Action item:
The answer should hold only the lines from the one containing "首肩こり,腰痛にとことんこだわった整体院。ガチガチな首肩こり,辛" through the one containing "Bodrum Havalimanı İç Hatlar" in the entries below, copied exactly, without pictures.

[[ Available records open ]]

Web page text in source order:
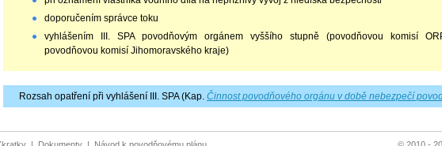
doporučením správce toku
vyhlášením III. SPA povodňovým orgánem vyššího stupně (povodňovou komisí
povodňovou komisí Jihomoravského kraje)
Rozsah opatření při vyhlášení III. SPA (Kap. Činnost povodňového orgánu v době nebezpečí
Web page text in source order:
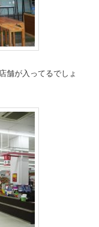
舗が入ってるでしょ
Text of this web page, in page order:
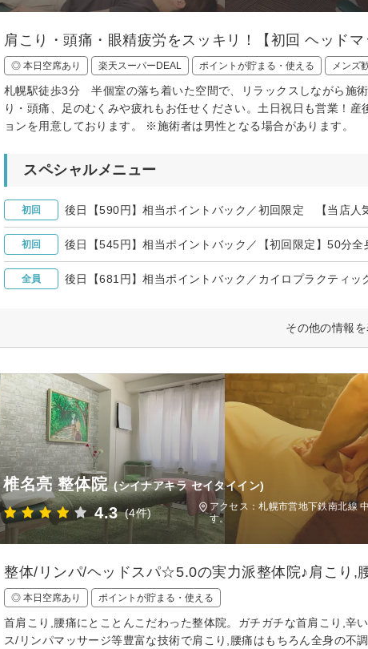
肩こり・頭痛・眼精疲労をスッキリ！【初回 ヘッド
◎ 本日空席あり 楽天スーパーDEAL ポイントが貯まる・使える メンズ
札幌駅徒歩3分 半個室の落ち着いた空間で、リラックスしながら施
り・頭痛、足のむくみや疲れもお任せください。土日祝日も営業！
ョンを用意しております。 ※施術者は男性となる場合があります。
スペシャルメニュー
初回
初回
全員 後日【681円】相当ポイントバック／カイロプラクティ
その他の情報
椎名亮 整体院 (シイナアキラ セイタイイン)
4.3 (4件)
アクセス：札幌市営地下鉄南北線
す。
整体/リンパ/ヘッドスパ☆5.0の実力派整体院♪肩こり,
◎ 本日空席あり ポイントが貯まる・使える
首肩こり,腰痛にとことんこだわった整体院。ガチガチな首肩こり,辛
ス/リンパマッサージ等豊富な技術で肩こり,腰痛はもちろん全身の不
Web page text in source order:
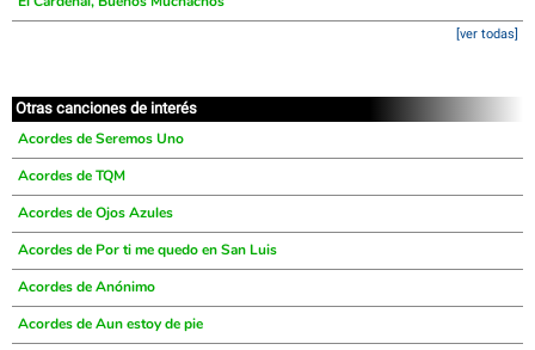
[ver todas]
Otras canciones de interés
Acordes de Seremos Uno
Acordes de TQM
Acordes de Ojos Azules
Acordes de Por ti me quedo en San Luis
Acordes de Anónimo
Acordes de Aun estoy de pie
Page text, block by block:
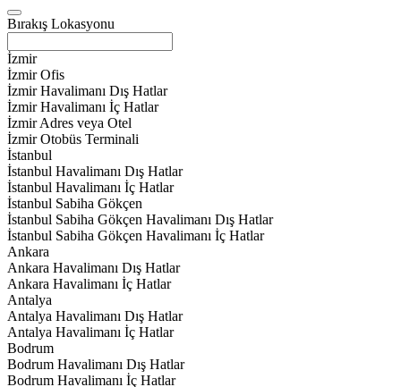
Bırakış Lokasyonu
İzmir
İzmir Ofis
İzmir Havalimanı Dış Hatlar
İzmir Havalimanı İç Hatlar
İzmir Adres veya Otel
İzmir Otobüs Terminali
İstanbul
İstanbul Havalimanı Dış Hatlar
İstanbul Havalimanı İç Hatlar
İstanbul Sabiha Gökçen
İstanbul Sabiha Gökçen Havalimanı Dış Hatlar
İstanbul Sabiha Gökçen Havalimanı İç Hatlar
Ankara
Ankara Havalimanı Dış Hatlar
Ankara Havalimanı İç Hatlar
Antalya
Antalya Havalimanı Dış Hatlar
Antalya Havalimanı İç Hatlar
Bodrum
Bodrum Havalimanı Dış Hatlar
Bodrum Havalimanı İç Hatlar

[[ Available records closed ]]
[[ Available records open ]]

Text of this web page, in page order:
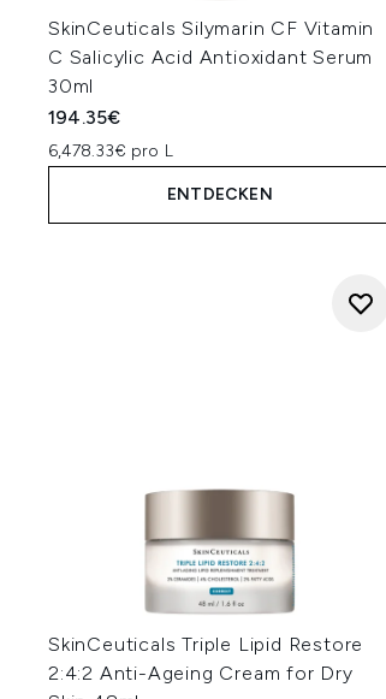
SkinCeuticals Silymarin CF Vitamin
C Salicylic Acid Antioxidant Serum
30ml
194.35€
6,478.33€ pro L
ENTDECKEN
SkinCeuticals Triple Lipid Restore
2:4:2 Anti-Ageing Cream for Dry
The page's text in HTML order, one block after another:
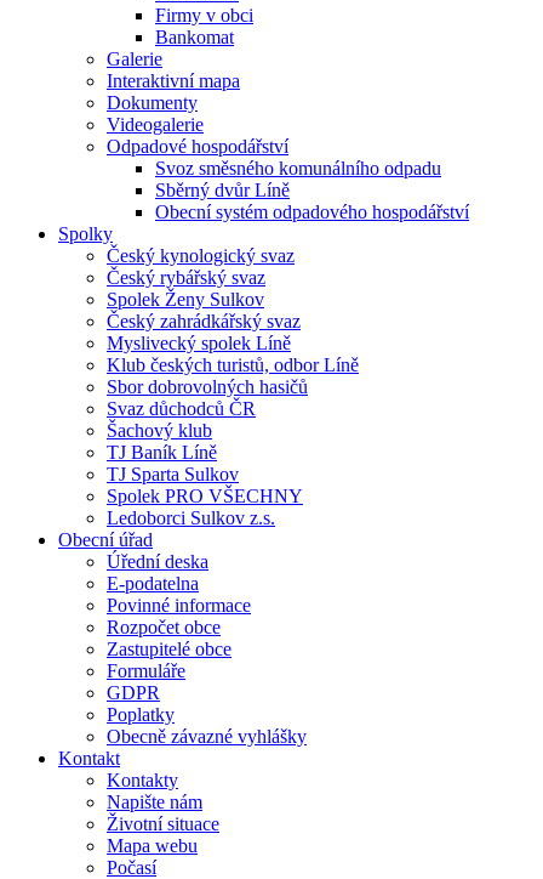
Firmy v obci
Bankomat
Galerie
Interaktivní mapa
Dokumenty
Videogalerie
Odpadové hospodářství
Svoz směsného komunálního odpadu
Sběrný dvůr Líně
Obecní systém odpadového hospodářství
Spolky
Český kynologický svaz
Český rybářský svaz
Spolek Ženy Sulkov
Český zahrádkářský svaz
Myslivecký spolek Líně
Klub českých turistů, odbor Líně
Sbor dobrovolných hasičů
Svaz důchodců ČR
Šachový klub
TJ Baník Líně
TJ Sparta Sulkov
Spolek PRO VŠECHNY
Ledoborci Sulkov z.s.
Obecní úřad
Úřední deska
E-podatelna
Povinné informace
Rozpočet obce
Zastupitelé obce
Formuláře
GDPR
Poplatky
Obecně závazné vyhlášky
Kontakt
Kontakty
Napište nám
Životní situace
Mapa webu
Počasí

[[ Available records closed ]]

Task response:
首肩こり,腰痛にとことんこだわった整体院。ガチガチな首肩こり,辛
ス/リンパマッサージ等豊富な技術で肩こり,腰痛はもちろん全身の不
Web page text in source order:
[ver todas]
Otras canciones de interés
Acordes de Seremos Uno
Acordes de TQM
Acordes de Ojos Azules
Acordes de Por ti me quedo en San Luis
Acordes de Anónimo
Acordes de Aun estoy de pie
Page text, block by block:
Bırakış Lokasyonu
İzmir
İzmir Ofis
İzmir Havalimanı Dış Hatlar
İzmir Havalimanı İç Hatlar
İzmir Adres veya Otel
İzmir Otobüs Terminali
İstanbul
İstanbul Havalimanı Dış Hatlar
İstanbul Havalimanı İç Hatlar
İstanbul Sabiha Gökçen
İstanbul Sabiha Gökçen Havalimanı Dış Hatlar
İstanbul Sabiha Gökçen Havalimanı İç Hatlar
Ankara
Ankara Havalimanı Dış Hatlar
Ankara Havalimanı İç Hatlar
Antalya
Antalya Havalimanı Dış Hatlar
Antalya Havalimanı İç Hatlar
Bodrum
Bodrum Havalimanı Dış Hatlar
Bodrum Havalimanı İç Hatlar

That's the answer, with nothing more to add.